Despite the success of the crusade, Alexios had also had to repel numerous attempts on his territory by the Seljuqs in 1110–1117.
Alexios was for many years under the strong influence of an eminence grise, his mother Anna Dalassene, a wise and immensely able politician whom, in a uniquely irregular fashion, he had crowned as Augusta instead of the rightful claimant to the title, his wife Irene Doukaina.
Dalassena had been the effective administrator of the Empire during Alexios' long absences in military campaigns: she was constantly at odds with her daughter-in-law and had assumed total responsibility for the upbringing and education of her granddaughter Anna Komnene.
Alexios' last years have also been troubled by anxieties over the succession.
Although he had crowned his son John II Komnenos co-emperor at the age of five in 1092, John's mother Irene Doukaina wishes to alter the succession in favor of her daughter Anna and Anna's husband, Nikephoros Bryennios the Younger.
Bryennios had been made kaisar (Caesar) and received the newly created title of panhypersebastos ("honored above all"), and has remained loyal to both Alexios and John.
Nevertheless, the intrigues of Irene and Anna disturb even Alexios' dying hours.
The emperor dies on August 15, 1118, and his son succeeds him as John II.
In conspiring to depose her brother, Anna is unable to obtain the support of her husband and the plot is discovered.

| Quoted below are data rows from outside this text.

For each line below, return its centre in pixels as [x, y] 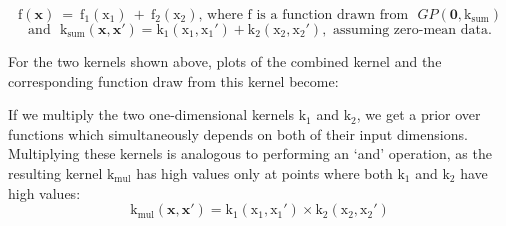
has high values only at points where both [264, 172]
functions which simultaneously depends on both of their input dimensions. [238, 133]
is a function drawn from [332, 15]
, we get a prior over [418, 114]
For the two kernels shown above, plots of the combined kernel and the [225, 61]
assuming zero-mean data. [412, 30]
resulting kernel [55, 172]
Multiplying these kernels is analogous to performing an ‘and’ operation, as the [250, 153]
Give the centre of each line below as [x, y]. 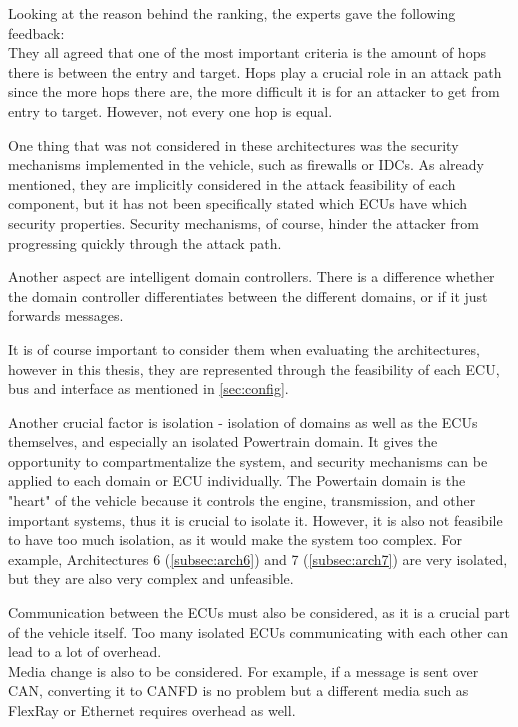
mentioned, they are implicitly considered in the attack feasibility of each [232, 183]
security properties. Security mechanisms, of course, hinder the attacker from [243, 222]
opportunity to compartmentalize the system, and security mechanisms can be [248, 460]
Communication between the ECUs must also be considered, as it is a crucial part [259, 612]
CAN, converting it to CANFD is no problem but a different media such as [238, 690]
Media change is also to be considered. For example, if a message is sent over [243, 670]
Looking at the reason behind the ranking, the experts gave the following [232, 13]
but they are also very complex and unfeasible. [151, 578]
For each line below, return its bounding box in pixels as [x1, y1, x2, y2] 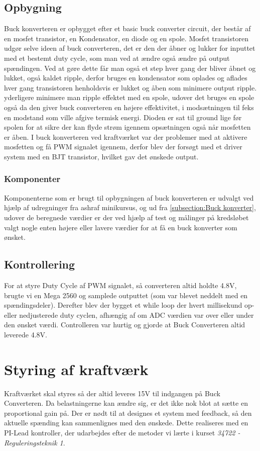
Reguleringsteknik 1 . [4, 437, 65, 447]
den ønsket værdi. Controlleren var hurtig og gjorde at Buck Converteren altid [4, 319, 245, 330]
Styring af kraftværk [4, 358, 149, 379]
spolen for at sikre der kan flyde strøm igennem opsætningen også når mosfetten [4, 122, 251, 132]
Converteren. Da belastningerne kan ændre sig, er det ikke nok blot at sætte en [4, 398, 248, 408]
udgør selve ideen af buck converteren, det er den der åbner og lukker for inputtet [4, 43, 255, 53]
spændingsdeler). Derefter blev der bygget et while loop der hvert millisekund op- [4, 300, 254, 310]
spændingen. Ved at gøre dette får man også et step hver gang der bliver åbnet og [4, 62, 256, 73]
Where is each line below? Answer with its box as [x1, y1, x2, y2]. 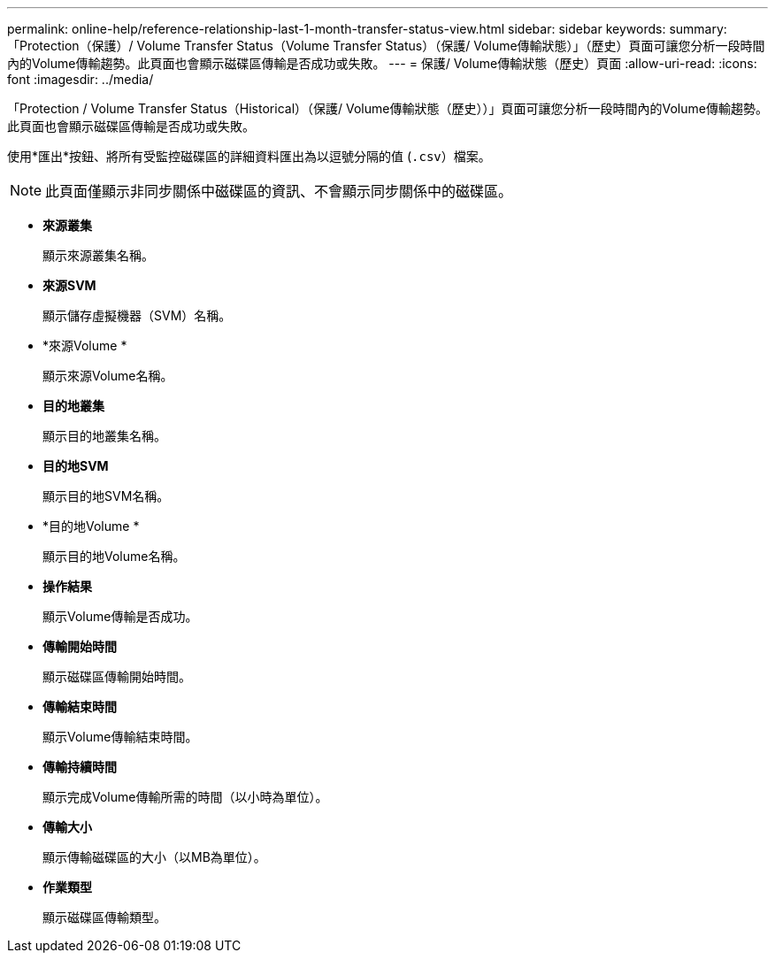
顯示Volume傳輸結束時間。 [42, 729, 198, 744]
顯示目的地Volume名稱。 [42, 549, 186, 564]
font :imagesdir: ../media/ [7, 72, 154, 87]
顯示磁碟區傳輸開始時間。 [42, 669, 191, 684]
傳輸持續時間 [42, 759, 117, 774]
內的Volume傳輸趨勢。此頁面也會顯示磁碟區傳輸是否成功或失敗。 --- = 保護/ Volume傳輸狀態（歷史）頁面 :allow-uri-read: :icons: [7, 56, 757, 71]
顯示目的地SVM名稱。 [42, 488, 170, 503]
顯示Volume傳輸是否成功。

Nikephoros had refused to enter into the conspiracy set afoot by his mother-in-law and his wife Anna to depose John and raise himself to the throne.
His wife attributes his refusal to cowardice, but it seems from certain passages in his own work that he really regarded it as a crime to revolt against the rightful heir; the only reproach that can be brought against him is that he did not nip the conspiracy in the bud.
Anna forfeits her property, retiring to a convent, where she begins work on the Alexiad, a history of the life and reign of her father.